=== Input records ===

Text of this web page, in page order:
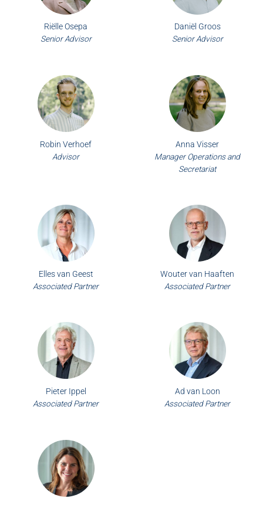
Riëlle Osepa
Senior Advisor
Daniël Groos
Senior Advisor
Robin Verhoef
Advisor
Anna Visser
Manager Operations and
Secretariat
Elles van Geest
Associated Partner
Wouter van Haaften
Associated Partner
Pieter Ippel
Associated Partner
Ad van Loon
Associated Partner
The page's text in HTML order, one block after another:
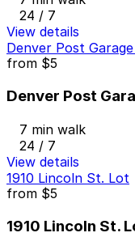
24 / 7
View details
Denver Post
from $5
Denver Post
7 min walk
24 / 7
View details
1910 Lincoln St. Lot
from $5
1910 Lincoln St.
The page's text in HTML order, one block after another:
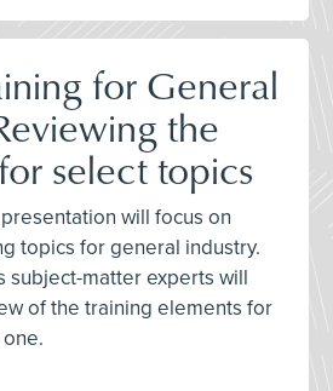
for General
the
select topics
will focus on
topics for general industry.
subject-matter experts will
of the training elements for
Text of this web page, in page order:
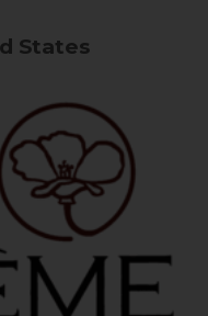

===

(Try it) Return all of the records above exactly as written. Omit each picture.

(Task response)
Text of this web page, in page order:
Riëlle Osepa
Senior Advisor
Daniël Groos
Senior Advisor
Robin Verhoef
Advisor
Anna Visser
Manager Operations and
Secretariat
Elles van Geest
Associated Partner
Wouter van Haaften
Associated Partner
Pieter Ippel
Associated Partner
Ad van Loon
Associated Partner
The page's text in HTML order, one block after another:
24 / 7
View details
Denver Post
from $5
Denver Post
7 min walk
24 / 7
View details
1910 Lincoln St. Lot
from $5
1910 Lincoln St.
The page's text in HTML order, one block after another:
for General
the
select topics
will focus on
topics for general industry.
subject-matter experts will
of the training elements for
Text of this web page, in page order:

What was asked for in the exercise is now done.